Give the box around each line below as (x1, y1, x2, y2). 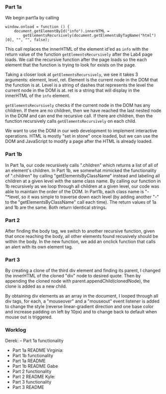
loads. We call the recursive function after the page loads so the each (5, 57, 147, 63)
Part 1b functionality (12, 353, 54, 359)
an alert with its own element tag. (5, 243, 73, 249)
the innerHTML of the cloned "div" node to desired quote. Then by (5, 273, 141, 279)
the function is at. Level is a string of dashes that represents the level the (5, 82, 154, 88)
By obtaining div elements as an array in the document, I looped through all (5, 293, 159, 299)
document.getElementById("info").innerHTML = (14, 29, 110, 34)
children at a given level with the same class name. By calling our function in (5, 178, 161, 184)
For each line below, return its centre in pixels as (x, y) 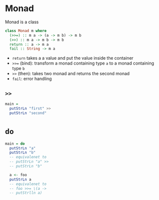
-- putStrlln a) (26, 193)
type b (18, 68)
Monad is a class (22, 22)
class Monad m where (26, 31)
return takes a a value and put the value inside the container (73, 58)
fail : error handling (32, 79)
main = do (15, 144)
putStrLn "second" (28, 113)
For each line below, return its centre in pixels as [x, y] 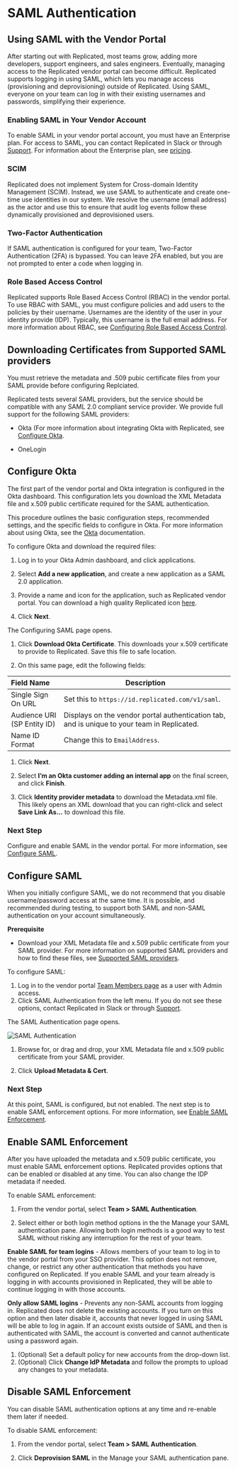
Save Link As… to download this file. [71, 812]
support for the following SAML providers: [68, 414]
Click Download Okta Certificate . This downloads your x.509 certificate [123, 644]
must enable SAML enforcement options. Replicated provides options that [115, 1167]
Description [145, 683]
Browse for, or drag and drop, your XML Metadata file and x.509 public [121, 1049]
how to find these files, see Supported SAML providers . [98, 958]
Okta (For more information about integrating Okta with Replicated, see [121, 428]
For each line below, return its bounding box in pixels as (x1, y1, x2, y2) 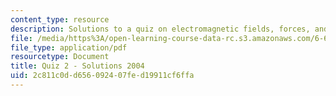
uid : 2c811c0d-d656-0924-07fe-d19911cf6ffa (10, 71, 195, 81)
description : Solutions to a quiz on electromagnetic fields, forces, (10, 24, 311, 34)
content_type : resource (10, 14, 110, 25)
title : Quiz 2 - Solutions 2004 (10, 61, 145, 71)
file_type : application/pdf (10, 42, 128, 53)
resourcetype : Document (10, 52, 110, 62)
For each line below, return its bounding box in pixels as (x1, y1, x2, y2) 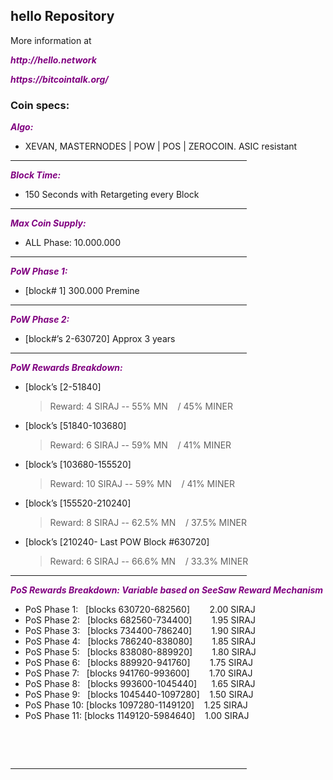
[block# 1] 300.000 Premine (24, 285, 140, 297)
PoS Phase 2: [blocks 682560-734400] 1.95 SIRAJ (24, 614, 256, 626)
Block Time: (10, 169, 62, 181)
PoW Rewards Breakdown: (10, 362, 123, 374)
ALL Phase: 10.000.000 (24, 237, 121, 249)
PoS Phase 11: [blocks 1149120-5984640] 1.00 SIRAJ (24, 710, 250, 722)
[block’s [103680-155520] (24, 459, 132, 471)
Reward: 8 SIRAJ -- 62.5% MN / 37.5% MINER (49, 517, 247, 529)

----------

What you return must match, character for character, the lines above from the one with "Okta (For more" through the one with "description : Solutions", minus any pictures.

Okta (For more information about integrating Okta with Replicated, see [121, 428]
For each line below, return its bounding box in pixels as (x1, y1, x2, y2) 
uid : 2c811c0d-d656-0924-07fe-d19911cf6ffa (10, 71, 195, 81)
description : Solutions to a quiz on electromagnetic fields, forces, (10, 24, 311, 34)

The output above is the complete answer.